Zezé Motta e o Legado de Lélia Gonzalez: Homenagem aos 90 Anos da Filósofa e Antropóloga
A atriz Zezé Motta nunca se esqueceu da primeira frase da filósofa e antropóloga Lélia Gonzalez, proferida durante a aula inaugural de um curso sobre cultura negra, no Rio de Janeiro, em 1976. Naquela época, a atriz buscava articular um discurso antirracista e saiu da aula com a autoestima renovada, juntando-se àqueles que combatiam a discriminação racial no Brasil. A frase que marcou Zezé foi: “Eu sei porque vocês estão aqui, mas gostaria de lembrá-los que não temos tempo para lamúrias, temos de arregaçar as mangas e virar o jogo”. Essa citação, frequentemente mencionada por Zezé em entrevistas, retrata o impacto do curso na Escola de Artes Visuais (EAV) do Parque Lage, que abordou temas como identidade e a contribuição da população negra à cultura brasileira.
A amizade entre Lélia e Zezé se fortaleceu ao longo dos anos, como evidenciado em um vídeo do programa "Os Astros", gravado na casa da atriz e recuperado do acervo da antiga TVE, atual TV Brasil. Lélia não apenas transformou a vida de Zezé, mas também deixou um legado duradouro para muitos outros.
Em homenagem aos 90 anos de nascimento de Lélia Gonzalez, no dia 1º de fevereiro, o Centro Cultural Banco do Brasil (CCBB) receberá o Projeto Memória. O evento, que começa na próxima segunda-feira (3) no centro do Rio de Janeiro, discutirá a vida e obra de Lélia, contando com a presença de intelectuais como Sueli Carneiro e Conceição Evaristo, além da exposição "Caminhos e Reflexões Antirracistas e Antissexistas".

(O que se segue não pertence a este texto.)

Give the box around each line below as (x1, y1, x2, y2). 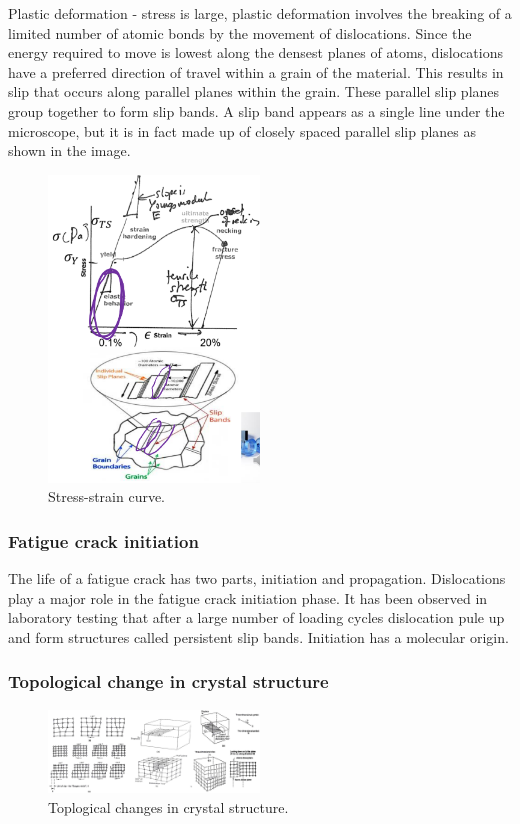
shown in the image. (8, 140, 131, 161)
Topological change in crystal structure (8, 669, 329, 694)
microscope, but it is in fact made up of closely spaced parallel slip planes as (8, 120, 477, 141)
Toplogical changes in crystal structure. (48, 796, 289, 817)
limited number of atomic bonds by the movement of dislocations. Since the (8, 22, 472, 43)
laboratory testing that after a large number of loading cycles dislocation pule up (8, 607, 505, 628)
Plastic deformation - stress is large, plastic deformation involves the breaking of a (8, 3, 512, 23)
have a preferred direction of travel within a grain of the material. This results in (8, 61, 504, 82)
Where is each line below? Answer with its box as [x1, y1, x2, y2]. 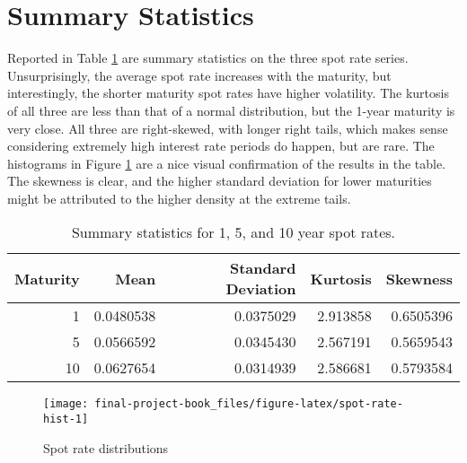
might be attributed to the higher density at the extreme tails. [7, 188, 351, 207]
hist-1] [43, 413, 89, 426]
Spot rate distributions [43, 438, 169, 457]
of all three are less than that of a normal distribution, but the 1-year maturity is [7, 100, 455, 119]
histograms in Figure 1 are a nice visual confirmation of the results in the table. [7, 153, 446, 172]
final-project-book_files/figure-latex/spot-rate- [94, 397, 403, 411]
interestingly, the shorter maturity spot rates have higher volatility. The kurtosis [7, 83, 449, 102]
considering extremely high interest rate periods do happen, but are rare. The [7, 136, 435, 155]
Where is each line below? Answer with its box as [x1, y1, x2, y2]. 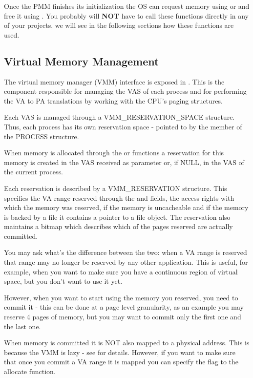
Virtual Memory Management [4, 53, 159, 68]
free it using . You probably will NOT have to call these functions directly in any [4, 10, 249, 21]
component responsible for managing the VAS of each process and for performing [4, 86, 247, 96]
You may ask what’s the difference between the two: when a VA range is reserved [4, 247, 247, 257]
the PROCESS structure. [4, 131, 79, 141]
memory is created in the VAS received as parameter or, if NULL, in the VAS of [4, 157, 244, 167]
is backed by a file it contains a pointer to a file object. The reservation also [4, 211, 231, 222]
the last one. [4, 321, 41, 331]
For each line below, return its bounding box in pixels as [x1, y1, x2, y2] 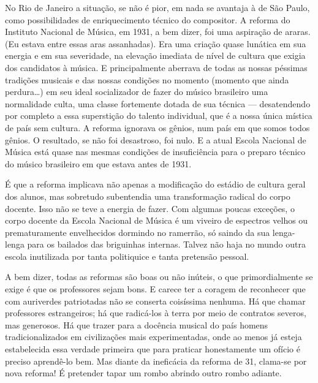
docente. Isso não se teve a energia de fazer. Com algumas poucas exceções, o [5, 202, 295, 214]
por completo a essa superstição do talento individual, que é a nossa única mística [5, 109, 312, 122]
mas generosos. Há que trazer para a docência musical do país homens [5, 318, 268, 331]
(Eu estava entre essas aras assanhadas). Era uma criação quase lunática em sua [5, 37, 306, 50]
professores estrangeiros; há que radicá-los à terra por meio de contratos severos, [5, 306, 306, 319]
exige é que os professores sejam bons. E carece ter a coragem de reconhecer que [5, 283, 306, 295]
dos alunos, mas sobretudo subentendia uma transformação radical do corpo [5, 189, 290, 202]
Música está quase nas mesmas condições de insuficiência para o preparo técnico [5, 145, 306, 158]
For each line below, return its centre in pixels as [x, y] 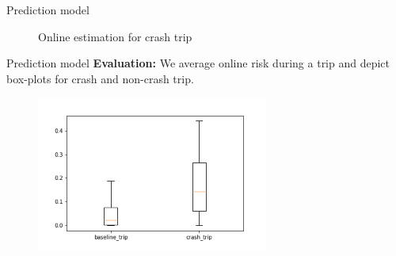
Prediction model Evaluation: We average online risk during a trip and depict [198, 63]
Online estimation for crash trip [115, 36]
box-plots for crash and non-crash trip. [100, 78]
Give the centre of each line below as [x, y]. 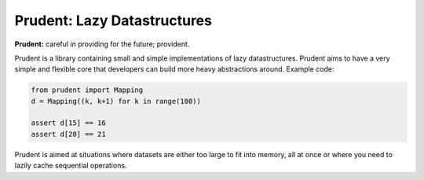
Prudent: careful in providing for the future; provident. [102, 44]
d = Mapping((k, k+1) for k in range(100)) [116, 101]
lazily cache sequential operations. [71, 166]
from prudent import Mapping [87, 90]
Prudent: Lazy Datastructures [113, 20]
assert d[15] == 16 [68, 123]
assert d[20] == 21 [68, 134]
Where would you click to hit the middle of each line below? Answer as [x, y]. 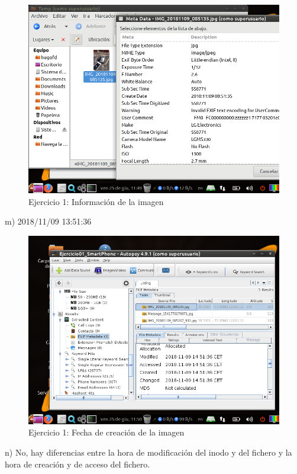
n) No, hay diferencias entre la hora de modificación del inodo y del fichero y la [148, 452]
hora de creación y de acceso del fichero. [78, 464]
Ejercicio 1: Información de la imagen [96, 201]
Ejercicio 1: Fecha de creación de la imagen [106, 432]

Reconhecida como uma das maiores pensadoras brasileiras, Lélia foi pioneira ao incluir a questão de gênero no debate sobre racismo, evidenciando como as mulheres negras enfrentam desafios adicionais. Ela propôs um feminismo afrolatinoamericano, que destacava a luta de mulheres indígenas e negras, frequentemente negligenciadas na agenda feminista branca. A professora e ex-parlamentar Jurema Batista comentou sobre as desigualdades enfrentadas pelas mulheres negras, que, enquanto cuidavam dos filhos das famílias brancas, não tinham os mesmos direitos e condições de vida.
Lélia também refletiu sobre a situação dos negros na América Latina, colaborando na fundação do Instituto de Pesquisa das Culturas Negras (IPCN) e do Movimento Negro Unificado. Esses movimentos denunciavam o mito da democracia racial, defendendo políticas públicas para a população negra. Entre seus conceitos inovadores, destacam-se “Améfrica” e “pretoguês”, que ilustram as influências africanas na língua portuguesa no Brasil.
Para Sueli Carneiro, o legado mais precioso de Lélia foi sua coragem. "Ela combateu o racismo e sexismo em uma época de ditadura militar e tinha clareza de que somente a luta política erradicaria o racismo e suas mazelas", refletiu em um curta exibido no CCBB.
Nos dias 1º e 2 de fevereiro, o Projeto Memória no CCBB contará com debates entre intelectuais, sempre das 18h às 22h, sobre o legado de Lélia e suas ideias. Para participar dos eventos, é necessário retirar ingressos gratuitos na bilheteira virtual do CCBB, disponível no site bb.com.br/cultura, a partir das 9h de cada dia. A mostra educativa, que inclui um painel sobre a trajetória da ativista e um documentário com depoimentos de intelectuais e descendentes sobre sua importância, ficará em cartaz até 7 de abril, das 9h às 20h, com entrada franca. O CCBB está localizado na Rua Primeiro de Março, nº 66, no centro do Rio.